Skip to main content

Access the Tables of your Google Sheets as Pandas Dataframes and write them to a database

Project description

Google Sheets Tables extraction

Use Google Spreadsheet Tables (only Tables) as Pandas Dataframes or save them to a SQL database.

pip install gsheetstables

Command Line tool

The tool does one thing and does it well: Makes database tables of all the Google Sheets Tables (only Tables) found on the spreadsheet. On any database. Just make sure you have the correct SQLAlchemy driver installed. Simplest example with SQLite:

gsheetstables2db -s 1zYR...tT8

This will create the SQLite database on file tables.sqlite with all tables from GSheet 1zYR...tT8.

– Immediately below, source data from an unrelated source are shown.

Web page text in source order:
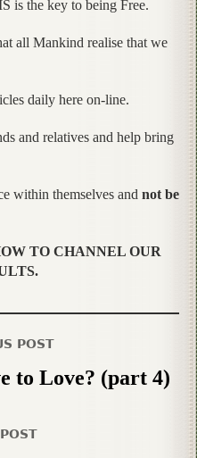
is the key to being Free.
all Mankind realise that we
daily here on-line.
and relatives and help bring
within themselves and not be
TO CHANNEL OUR
POST
to Love? (part 4)

Execute some SQL queries after (or before, with --sql-pre) the tables were loaded/created:

gsheetstables2db -s 1zYR...tT8 \
    --table-prefix _raw_tables_ \
    --sql-split-char § \
    --sql-post "{% for table in tables %}create index if not exists idx_snapshot_{{table}} on _raw_tables_{{table}} (_GSheet_utc_timestamp) § create view if not exists {{table}} as select * from _raw_tables_{{table}} where _GSheet_utc_timestamp=(select max(_GSheet_utc_timestamp) from _raw_tables_{{table}}) § {% endfor %}"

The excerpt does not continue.